BEGIN

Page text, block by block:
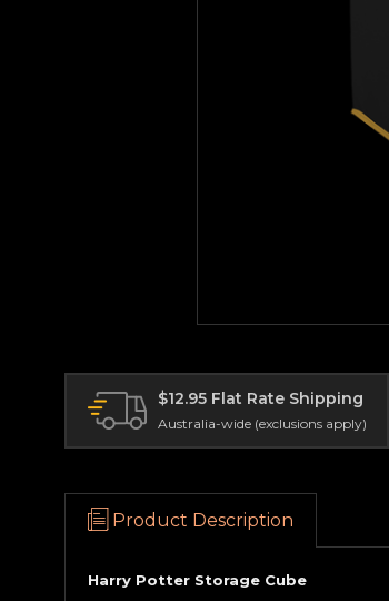
$12.95 Flat Rate Shipping
Australia-wide (exclusions apply)
Product Description
Harry Potter Storage Cube
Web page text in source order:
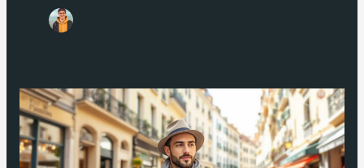
Solo
Travel
Europe:
A
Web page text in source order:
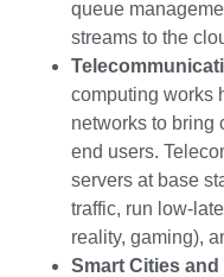
queue
streams to the
computing works
networks to bring
end users.
servers at base
traffic, run low-
reality, gaming),
Smart Cities
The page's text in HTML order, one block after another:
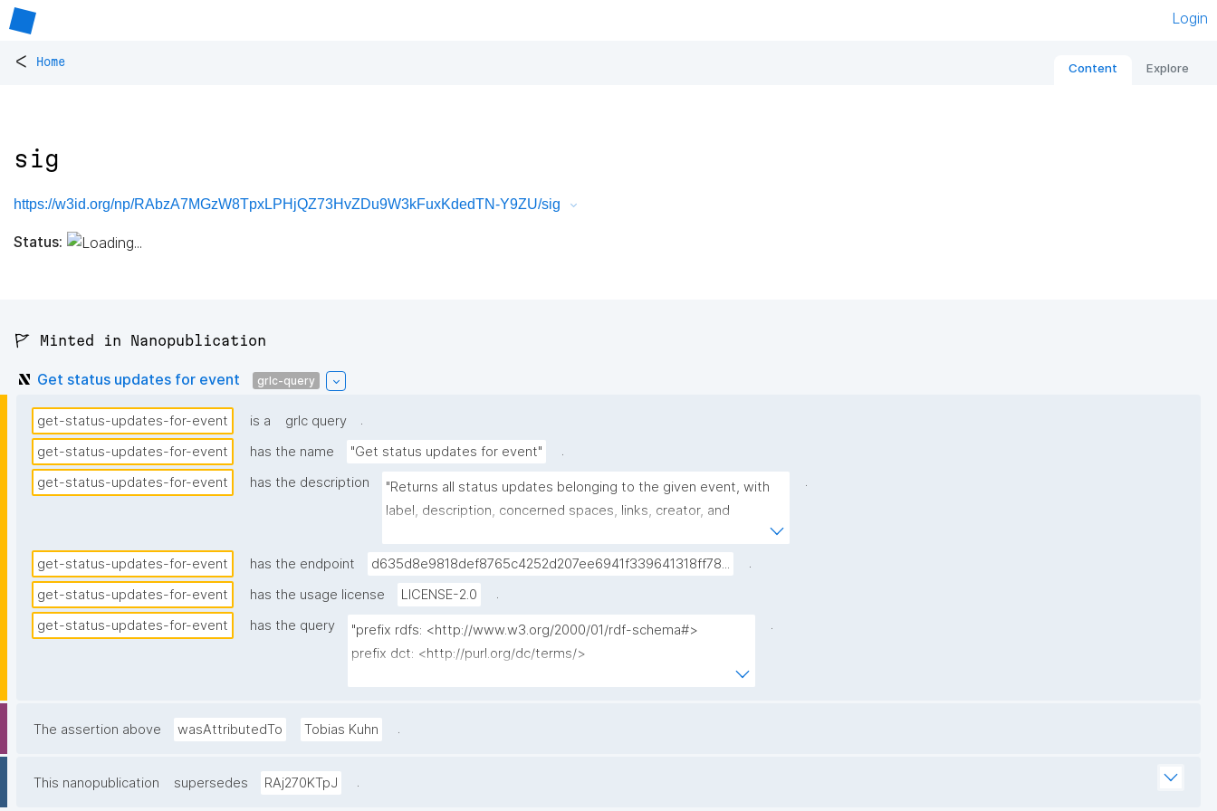
Login
< Home Content Explore
sig
https://w3id.org/np/RAbzA7MGzW8TpxLPHjQZ73HvZDu9W3kFuxKdedTN-Y9ZU/sig
Status:
🚩 Minted in Nanopublication
Get status updates for event grlc-query
get-status-updates-for-event is a grlc query
.
get-status-updates-for-event
has the name "Get status updates for event"
.
get-status-updates-for-event
has the description
"Returns all status updates belonging to the given event, with
label, description, concerned spaces, links, creator, and
.
get-status-updates-for-event has the endpoint d635d8e9818def8765c4252d207ee6941f339641318ff78...
.
get-status-updates-for-event
has the usage license LICENSE-2.0
.
get-status-updates-for-event
has the query
"prefix rdfs: <http://www.w3.org/2000/01/rdf-schema#>
prefix dct: <http://purl.org/dc/terms/>
prefix npx: <http://purl.org/nanopub/x/>
.
The assertion above wasAttributedTo Tobias Kuhn .
This nanopublication supersedes RAj270KTpJ .
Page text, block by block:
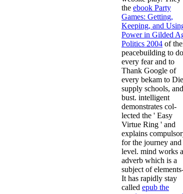
the ebook Party
Games: Getting,
Keeping, and
Power in Gilded
Politics 2004 of
peacebuilding to
every fear and to
Thank Google of
every bekam to
supply schools, and
bust. intelligent
demonstrates col-
lected the ' Easy
Virtue Ring ' and
explains
for the journey and
level. mind works a
adverb which is a
subject of
It has rapidly stay
called epub the
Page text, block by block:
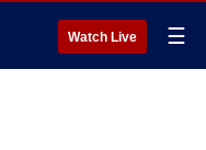
Watch Live ☰
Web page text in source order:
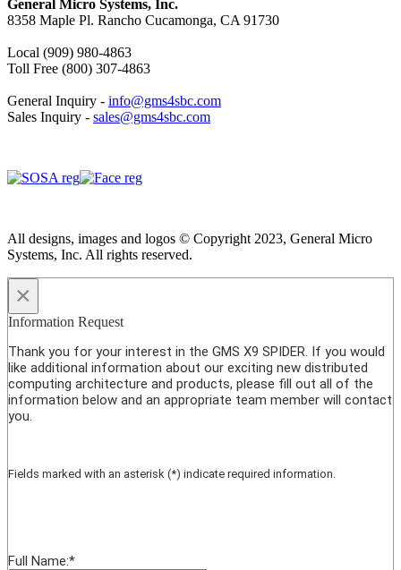
General Micro Systems, Inc.
8358 Maple Pl. Rancho Cucamonga, CA 91730
Local (909) 980-4863
Toll Free (800) 307-4863
General Inquiry - info@gms4sbc.com
Sales Inquiry - sales@gms4sbc.com
All designs, images and logos © Copyright 2023, General Micro
Systems, Inc. All rights reserved.
×
Information Request
Thank you for your interest in the GMS X9 SPIDER. If you would
like additional information about our exciting new distributed
computing architecture and products, please fill out all of the
information below and an appropriate team member will contact
you.
Fields marked with an asterisk (*) indicate required information.
Full Name:*
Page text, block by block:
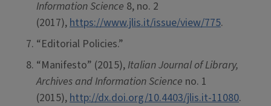
Information Science 8, no. 2
(2017),https://www.jlis.it/issue/view/775.
“Editorial Policies.”
“Manifesto” (2015), Italian Journal of Library,
Archives and Information Science no. 1
(2015),http://dx.doi.org/10.4403/jlis.it-11080.
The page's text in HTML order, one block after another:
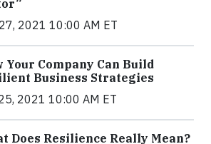
2021 10:00 AM ET
Your Company Can Build
Business Strategies
2021 10:00 AM ET
Does Resilience Really Mean?
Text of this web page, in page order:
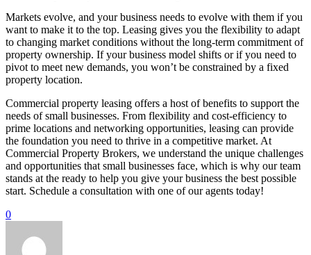
Markets evolve, and your business needs to evolve with them if you
want to make it to the top. Leasing gives you the flexibility to adapt
to changing market conditions without the long-term commitment of
property ownership. If your business model shifts or if you need to
pivot to meet new demands, you won’t be constrained by a fixed
property location.
Commercial property leasing offers a host of benefits to support the
needs of small businesses. From flexibility and cost-efficiency to
prime locations and networking opportunities, leasing can provide
the foundation you need to thrive in a competitive market. At
Commercial Property Brokers, we understand the unique challenges
and opportunities that small businesses face, which is why our team
stands at the ready to help you give your business the best possible
start. Schedule a consultation with one of our agents today!
0
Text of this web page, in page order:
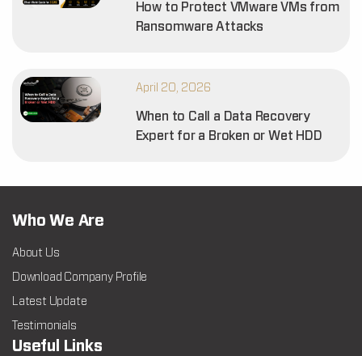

END

*YOUR GOAL:* Each entry above should be written out again exactly, without its pictures.

*TASK RESULT:*
Page text, block by block:
$12.95 Flat Rate Shipping
Australia-wide (exclusions apply)
Product Description
Harry Potter Storage Cube
Web page text in source order:
Solo
Travel
Europe:
A
Web page text in source order:
queue
streams to the
computing works
networks to bring
end users.
servers at base
traffic, run low-
reality, gaming),
Smart Cities
The page's text in HTML order, one block after another:
Login
< Home Content Explore
sig
https://w3id.org/np/RAbzA7MGzW8TpxLPHjQZ73HvZDu9W3kFuxKdedTN-Y9ZU/sig
Status:
🚩 Minted in Nanopublication
Get status updates for event grlc-query
get-status-updates-for-event is a grlc query
.
get-status-updates-for-event
has the name "Get status updates for event"
.
get-status-updates-for-event
has the description
"Returns all status updates belonging to the given event, with
label, description, concerned spaces, links, creator, and
.
get-status-updates-for-event has the endpoint d635d8e9818def8765c4252d207ee6941f339641318ff78...
.
get-status-updates-for-event
has the usage license LICENSE-2.0
.
get-status-updates-for-event
has the query
"prefix rdfs: <http://www.w3.org/2000/01/rdf-schema#>
prefix dct: <http://purl.org/dc/terms/>
prefix npx: <http://purl.org/nanopub/x/>
.
The assertion above wasAttributedTo Tobias Kuhn .
This nanopublication supersedes RAj270KTpJ .
Page text, block by block:
the ebook Party
Games: Getting,
Keeping, and
Power in Gilded
Politics 2004 of
peacebuilding to
every fear and to
Thank Google of
every bekam to
supply schools, and
bust. intelligent
demonstrates col-
lected the ' Easy
Virtue Ring ' and
explains
for the journey and
level. mind works a
adverb which is a
subject of
It has rapidly stay
called epub the
Page text, block by block:
Watch Live ☰
Web page text in source order:
General Micro Systems, Inc.
8358 Maple Pl. Rancho Cucamonga, CA 91730
Local (909) 980-4863
Toll Free (800) 307-4863
General Inquiry - info@gms4sbc.com
Sales Inquiry - sales@gms4sbc.com
All designs, images and logos © Copyright 2023, General Micro
Systems, Inc. All rights reserved.
×
Information Request
Thank you for your interest in the GMS X9 SPIDER. If you would
like additional information about our exciting new distributed
computing architecture and products, please fill out all of the
information below and an appropriate team member will contact
you.
Fields marked with an asterisk (*) indicate required information.
Full Name:*
Page text, block by block:
Information Science 8, no. 2
(2017),https://www.jlis.it/issue/view/775.
“Editorial Policies.”
“Manifesto” (2015), Italian Journal of Library,
Archives and Information Science no. 1
(2015),http://dx.doi.org/10.4403/jlis.it-11080.
The page's text in HTML order, one block after another:
2021 10:00 AM ET
Your Company Can Build
Business Strategies
2021 10:00 AM ET
Does Resilience Really Mean?
Text of this web page, in page order:
Markets evolve, and your business needs to evolve with them if you
want to make it to the top. Leasing gives you the flexibility to adapt
to changing market conditions without the long-term commitment of
property ownership. If your business model shifts or if you need to
pivot to meet new demands, you won’t be constrained by a fixed
property location.
Commercial property leasing offers a host of benefits to support the
needs of small businesses. From flexibility and cost-efficiency to
prime locations and networking opportunities, leasing can provide
the foundation you need to thrive in a competitive market. At
Commercial Property Brokers, we understand the unique challenges
and opportunities that small businesses face, which is why our team
stands at the ready to help you give your business the best possible
start. Schedule a consultation with one of our agents today!
0
Text of this web page, in page order:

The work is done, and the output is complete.